*WORK TASK*
Take the material below and extract the lines from the one with "For each line" through the one with "notera alors que", word for word, without pictures.

*PROVIDED DATA*
↓

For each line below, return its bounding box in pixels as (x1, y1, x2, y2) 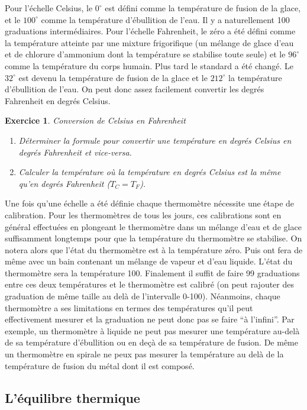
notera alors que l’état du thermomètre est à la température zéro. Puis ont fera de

↑
↓

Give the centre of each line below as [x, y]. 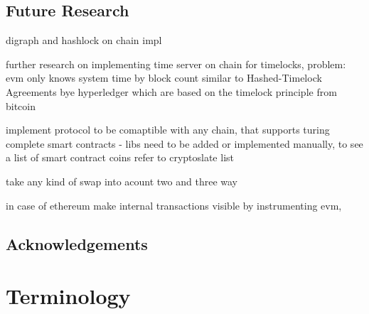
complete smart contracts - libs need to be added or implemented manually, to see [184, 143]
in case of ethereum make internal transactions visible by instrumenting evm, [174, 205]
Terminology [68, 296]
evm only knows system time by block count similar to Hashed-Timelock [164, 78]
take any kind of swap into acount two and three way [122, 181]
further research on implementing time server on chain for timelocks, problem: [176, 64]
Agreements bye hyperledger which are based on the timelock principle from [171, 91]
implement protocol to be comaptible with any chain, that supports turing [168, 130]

↑

*SOLUTION FOR THIS EXERCISE*
For each line below, return its bounding box in pixels as (x1, y1, x2, y2) 
notera alors que l’état du thermomètre est à la température zéro. Puis ont fera de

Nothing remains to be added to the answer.